(Excerpts from a dataset)

= Beginning of Section =

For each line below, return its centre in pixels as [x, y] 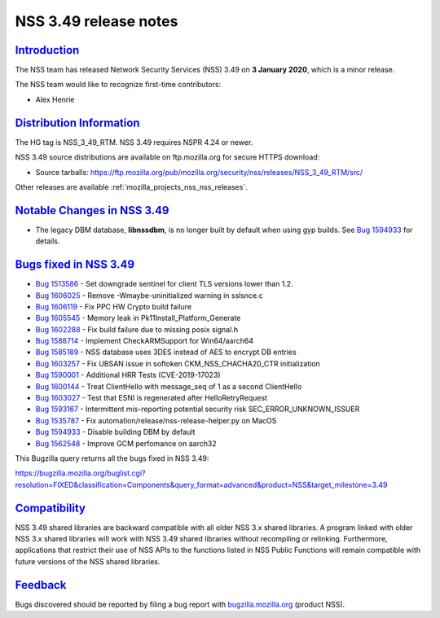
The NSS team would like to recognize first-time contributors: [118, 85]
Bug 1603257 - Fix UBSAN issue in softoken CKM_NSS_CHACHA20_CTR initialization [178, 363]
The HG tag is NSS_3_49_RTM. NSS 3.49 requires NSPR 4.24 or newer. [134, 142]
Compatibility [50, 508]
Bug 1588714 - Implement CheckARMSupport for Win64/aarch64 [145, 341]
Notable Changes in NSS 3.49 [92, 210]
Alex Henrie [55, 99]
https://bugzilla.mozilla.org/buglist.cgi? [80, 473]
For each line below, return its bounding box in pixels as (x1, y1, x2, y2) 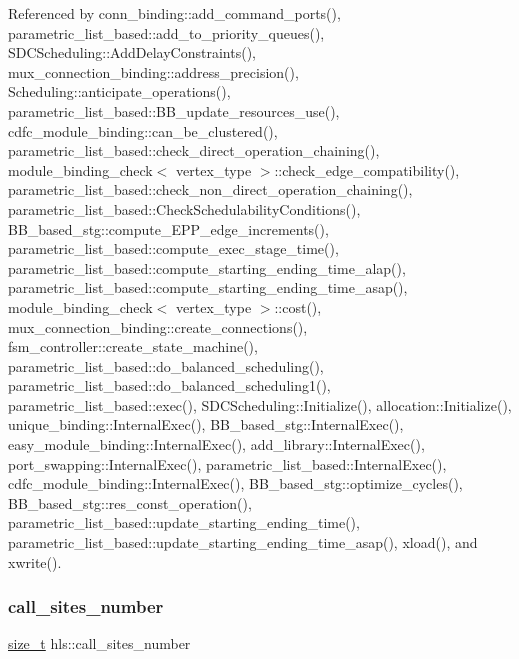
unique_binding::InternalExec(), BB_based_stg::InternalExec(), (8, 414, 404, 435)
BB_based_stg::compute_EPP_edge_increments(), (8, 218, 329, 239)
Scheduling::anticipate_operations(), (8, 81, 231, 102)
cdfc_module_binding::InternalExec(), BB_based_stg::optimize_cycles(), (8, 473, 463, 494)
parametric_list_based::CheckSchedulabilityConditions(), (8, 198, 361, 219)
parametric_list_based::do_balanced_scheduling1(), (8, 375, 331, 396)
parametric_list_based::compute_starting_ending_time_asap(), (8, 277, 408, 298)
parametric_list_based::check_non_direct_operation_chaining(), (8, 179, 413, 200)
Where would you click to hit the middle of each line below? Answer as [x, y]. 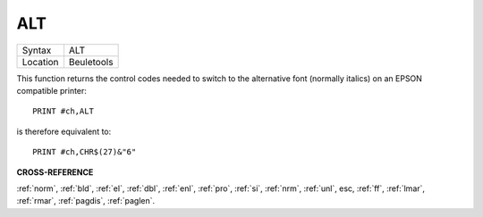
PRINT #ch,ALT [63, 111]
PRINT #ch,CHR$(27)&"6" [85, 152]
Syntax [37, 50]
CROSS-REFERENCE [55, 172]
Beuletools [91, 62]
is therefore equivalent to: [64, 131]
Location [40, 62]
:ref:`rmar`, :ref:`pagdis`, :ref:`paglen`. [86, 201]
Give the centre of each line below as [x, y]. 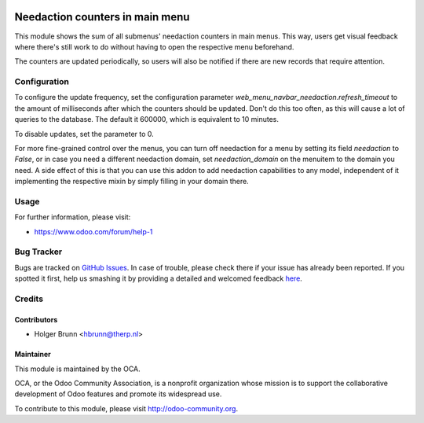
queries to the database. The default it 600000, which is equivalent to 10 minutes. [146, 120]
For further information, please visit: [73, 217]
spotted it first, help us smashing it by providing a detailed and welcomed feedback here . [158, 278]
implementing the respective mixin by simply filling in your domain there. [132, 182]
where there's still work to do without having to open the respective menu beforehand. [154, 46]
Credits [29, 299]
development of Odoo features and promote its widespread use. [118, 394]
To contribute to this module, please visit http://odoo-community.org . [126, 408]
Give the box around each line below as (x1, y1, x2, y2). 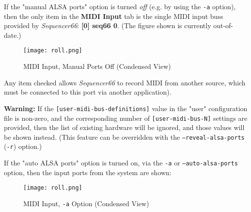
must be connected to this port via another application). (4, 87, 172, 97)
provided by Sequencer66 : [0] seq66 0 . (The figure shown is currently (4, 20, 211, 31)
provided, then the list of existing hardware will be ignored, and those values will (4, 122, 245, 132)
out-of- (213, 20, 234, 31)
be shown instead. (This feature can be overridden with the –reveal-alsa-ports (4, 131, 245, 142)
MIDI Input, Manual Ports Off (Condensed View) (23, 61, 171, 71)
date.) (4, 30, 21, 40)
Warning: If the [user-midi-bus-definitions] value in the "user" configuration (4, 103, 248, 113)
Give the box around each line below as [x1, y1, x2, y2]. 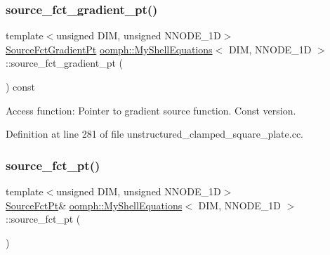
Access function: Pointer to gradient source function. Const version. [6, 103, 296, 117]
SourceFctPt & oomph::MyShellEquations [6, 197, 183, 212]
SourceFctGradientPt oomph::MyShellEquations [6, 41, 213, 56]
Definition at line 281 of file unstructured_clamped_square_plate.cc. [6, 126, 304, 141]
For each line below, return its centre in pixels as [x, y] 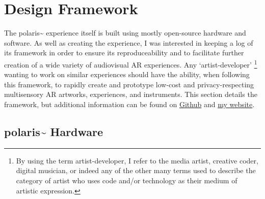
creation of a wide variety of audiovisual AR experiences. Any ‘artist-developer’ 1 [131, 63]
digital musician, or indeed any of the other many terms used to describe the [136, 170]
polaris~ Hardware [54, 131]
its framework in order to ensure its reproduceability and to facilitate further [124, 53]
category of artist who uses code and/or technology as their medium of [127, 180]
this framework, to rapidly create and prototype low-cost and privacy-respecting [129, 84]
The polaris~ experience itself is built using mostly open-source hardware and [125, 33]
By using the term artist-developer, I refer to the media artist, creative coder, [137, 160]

= End of Section =
= Beginning of Section =

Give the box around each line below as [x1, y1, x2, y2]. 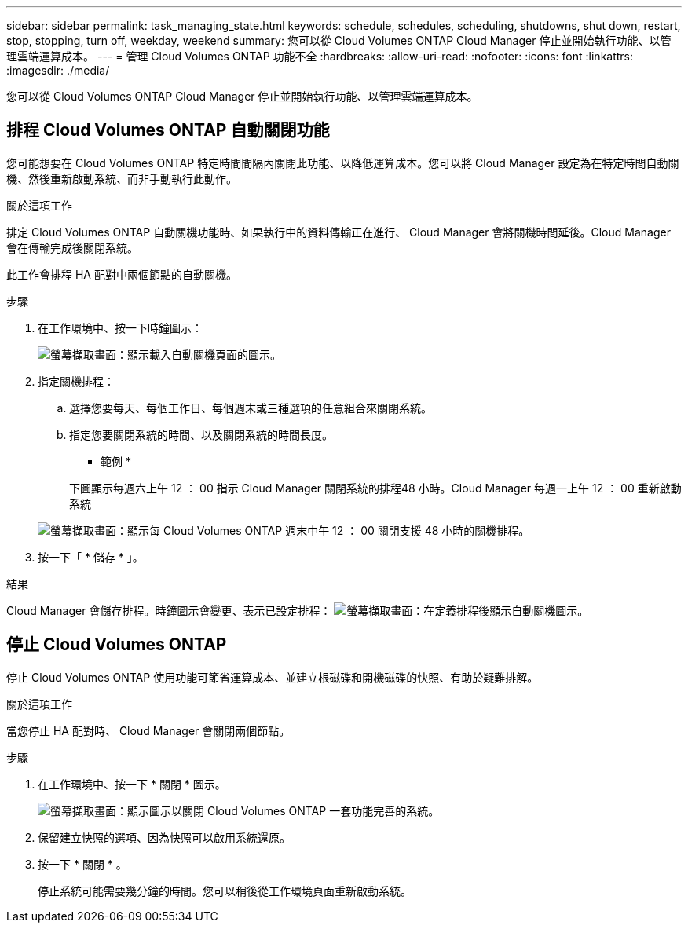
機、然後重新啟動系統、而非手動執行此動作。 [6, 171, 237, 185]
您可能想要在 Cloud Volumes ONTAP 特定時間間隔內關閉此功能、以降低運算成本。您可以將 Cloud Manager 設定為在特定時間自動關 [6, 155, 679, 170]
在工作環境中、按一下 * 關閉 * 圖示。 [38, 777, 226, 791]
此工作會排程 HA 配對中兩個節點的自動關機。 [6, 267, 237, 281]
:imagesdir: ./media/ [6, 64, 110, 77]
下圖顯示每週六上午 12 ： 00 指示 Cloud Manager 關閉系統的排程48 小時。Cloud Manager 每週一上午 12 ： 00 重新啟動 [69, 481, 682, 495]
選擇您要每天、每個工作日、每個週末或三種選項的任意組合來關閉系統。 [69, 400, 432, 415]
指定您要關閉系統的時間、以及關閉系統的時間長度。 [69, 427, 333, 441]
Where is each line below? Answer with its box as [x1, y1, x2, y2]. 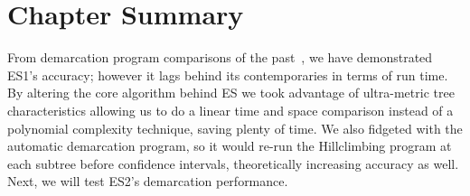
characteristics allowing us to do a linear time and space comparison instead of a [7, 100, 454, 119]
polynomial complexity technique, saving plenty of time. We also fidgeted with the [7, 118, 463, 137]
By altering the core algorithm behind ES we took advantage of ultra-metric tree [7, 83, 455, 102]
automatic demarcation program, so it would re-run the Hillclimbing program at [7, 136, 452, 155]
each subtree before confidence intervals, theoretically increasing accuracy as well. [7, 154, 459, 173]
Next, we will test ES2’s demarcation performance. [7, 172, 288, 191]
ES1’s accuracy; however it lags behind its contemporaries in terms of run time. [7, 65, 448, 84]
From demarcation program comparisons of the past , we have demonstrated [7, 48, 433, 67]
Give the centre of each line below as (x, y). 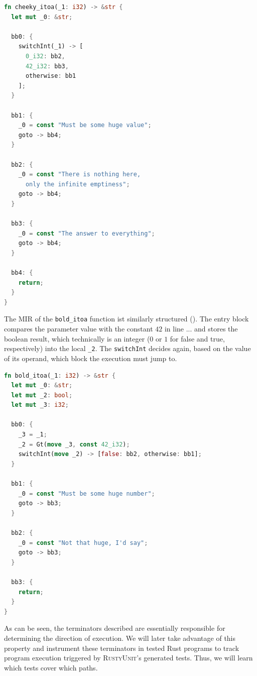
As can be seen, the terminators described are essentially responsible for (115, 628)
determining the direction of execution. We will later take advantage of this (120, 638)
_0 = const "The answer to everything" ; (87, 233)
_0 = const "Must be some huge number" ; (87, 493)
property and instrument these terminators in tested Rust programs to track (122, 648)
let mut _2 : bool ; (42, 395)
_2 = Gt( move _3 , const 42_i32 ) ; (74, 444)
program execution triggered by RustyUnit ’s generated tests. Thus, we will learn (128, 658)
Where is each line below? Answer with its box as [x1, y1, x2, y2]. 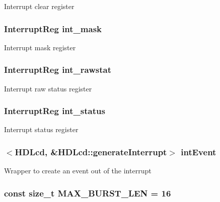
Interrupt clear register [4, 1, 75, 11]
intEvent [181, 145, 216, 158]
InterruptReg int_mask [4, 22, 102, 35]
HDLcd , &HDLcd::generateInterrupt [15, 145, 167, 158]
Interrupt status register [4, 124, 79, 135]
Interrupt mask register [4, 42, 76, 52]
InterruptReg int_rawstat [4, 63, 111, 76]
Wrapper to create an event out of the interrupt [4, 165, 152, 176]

= End of Section =
= Beginning of Section =

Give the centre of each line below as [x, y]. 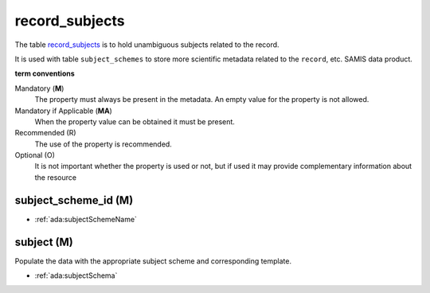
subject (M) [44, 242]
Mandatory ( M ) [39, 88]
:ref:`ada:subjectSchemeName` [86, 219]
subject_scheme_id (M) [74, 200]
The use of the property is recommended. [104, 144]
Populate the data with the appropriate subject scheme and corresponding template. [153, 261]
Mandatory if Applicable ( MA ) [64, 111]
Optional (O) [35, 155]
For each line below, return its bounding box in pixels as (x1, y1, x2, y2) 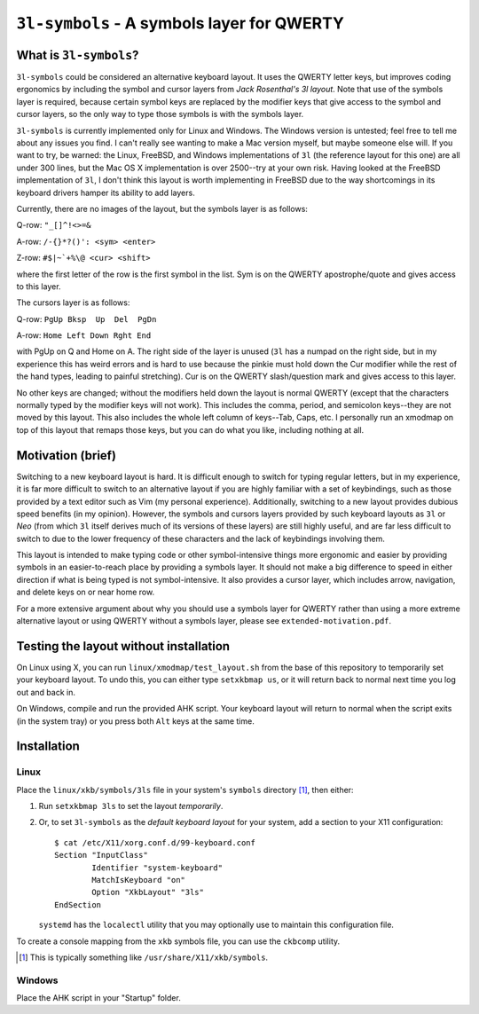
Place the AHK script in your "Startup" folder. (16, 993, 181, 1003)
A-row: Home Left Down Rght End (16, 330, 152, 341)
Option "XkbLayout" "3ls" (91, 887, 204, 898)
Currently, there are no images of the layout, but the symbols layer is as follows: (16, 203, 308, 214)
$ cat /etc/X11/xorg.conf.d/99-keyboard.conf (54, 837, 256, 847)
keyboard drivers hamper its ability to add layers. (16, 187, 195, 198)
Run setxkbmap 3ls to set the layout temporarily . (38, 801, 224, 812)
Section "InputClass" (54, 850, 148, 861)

= End of Section =

■ **Task item**
Bring together all lines in the records where the word "provided" is found.

■ **Task answer**
provided by Sequencer66 : [0] seq66 0 . (The figure shown is currently (4, 20, 211, 31)
provided, then the list of existing hardware will be ignored, and those values will (4, 122, 245, 132)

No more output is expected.